As your Spring Boot application takes several seconds to start, it is helpful to use the readiness probe to ensure the application is ready to receive traffic before Kubernetes sends any.

Fortunately, Spring Boot provides a health endpoint that you can use for this purpose. You can configure the readiness and liveness probes to use this endpoint.

You use these endpoints in the Kubernetes configuration to configure the readiness and liveness probes.

Getting Ready for Spanner

There are a few things to consider when using Spanner. Although it is PostgreSQL compatible, it is not fully PostgreSQL compliant, and this means there are some limitations.

The first is that it does not support sequences, so it is not possible to automatically generate primary keys, as it was with Cloud SQL. This version of fact service in this chapter uses universally unique identifiers (UUIDs) for primary keys instead of an ID that is auto-incremented by the database.

Hibernate, the ORM library the fact service uses, has a nice feature of automatically updating schemas. This is not supported by Spanner, so you need to manually create the schema. Fortunately, the single table is simple in this case, so it’s not a big issue. However, this does add an extra step to the deployment process.

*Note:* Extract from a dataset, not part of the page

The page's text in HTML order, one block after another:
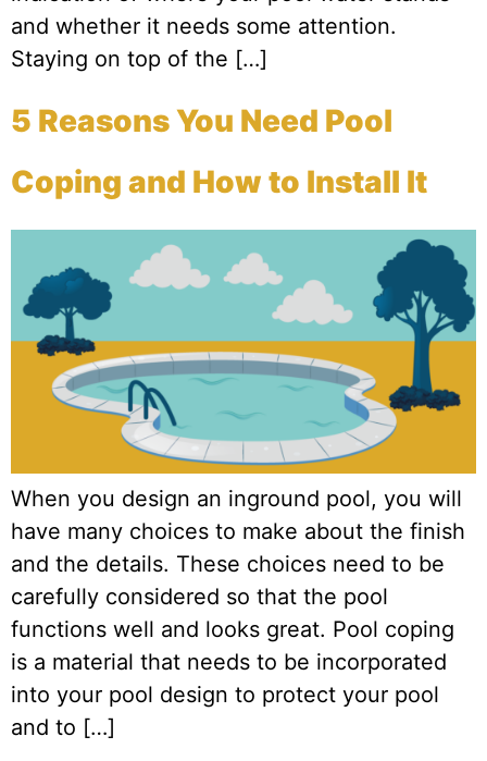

In Google Cloud Spanner, you can use the TIMESTAMP data type to store timestamp values. The precision of the TIMESTAMP data type is up to nanoseconds, but it does not store time zone information as Cloud SQL does. This means there is more information in the LocalDateTime Java type that can be stored in Spanner’s TIMESTAMP type.

To solve this issue, the common practice is to use two fields in your entity, one for the timestamp and another for the time zone. You store the timestamp as a String in a standardized format, like ISO 8601, and you store the time zone as another String. When you retrieve the data, you can parse the timestamp and apply the time zone. This is what has been done in this version of the fact service.

These are the type of limitations you need to be aware of when using Spanner; they are small but significant. It is not a drop-in replacement for PostgreSQL. An application written to work with Cloud SQL for PostgreSQL will not necessarily work with Spanner. However, an application written to work within the limitations of Spanner’s PostgreSQL will likely work with Cloud SQL for PostgreSQL. If you just target PostgreSQL, you will likely not be able to use Spanner without modification.

Tip

This is the trade-off you make when using a cloud native database. You get scalability and performance, but you lose some features of a traditional database. However, in this case, the benefits are large and the limitation relatively small.